Compare leaders on the best AI for reasoning, best AI for search and best AI for general leaderboards.

Current leaders

Granite 3.3 8B Base from IBM currently leads the NQ leaderboard with a score of 0.365 across 1 evaluated AI models.

FAQ

Common questions about the NQ benchmark and leaderboard.

What is the NQ benchmark?

Natural Questions (NQ) benchmark containing real user questions issued to Google search with answers found from Wikipedia, designed for training and evaluation of automatic question answering systems

What is the NQ leaderboard?

The NQ leaderboard ranks 1 AI models based on their performance on this benchmark. Currently, Granite 3.3 8B Base by IBM leads with a score of 0.365. The average score across all models is 0.365.

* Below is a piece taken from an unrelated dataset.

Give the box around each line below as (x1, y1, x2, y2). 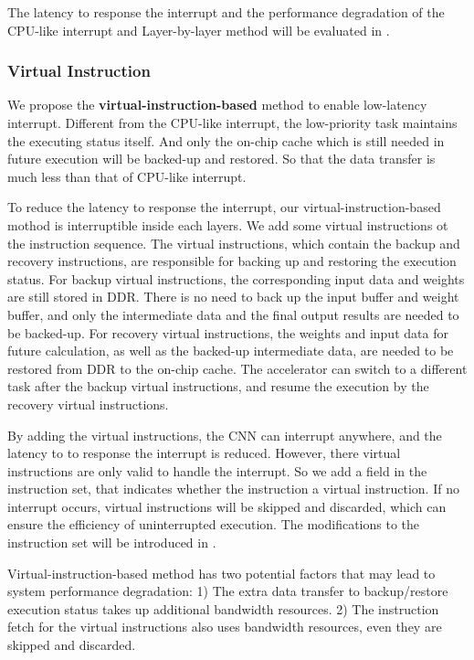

What is the highest NQ score?

The highest NQ score is 0.365, achieved by Granite 3.3 8B Base from IBM.

How many models are evaluated on NQ?

1 models have been evaluated on the NQ benchmark, with 0 verified results and 1 self-reported results.

Where can I find the NQ paper?

The NQ paper is available at https://aclanthology.org/Q19-1026/. The paper details the methodology, dataset construction, and evaluation criteria.

What categories does NQ cover?

NQ is categorized under reasoning, search, and general. The benchmark evaluates text models.

What is the best open-source model on NQ?

Granite 3.3 8B Base by IBM is the top-ranked open-source model on NQ, with a score of 0.365 (rank #1).

How recent are the NQ leaderboard results?

The NQ leaderboard was last updated in July 2026 and currently includes 1 evaluated models.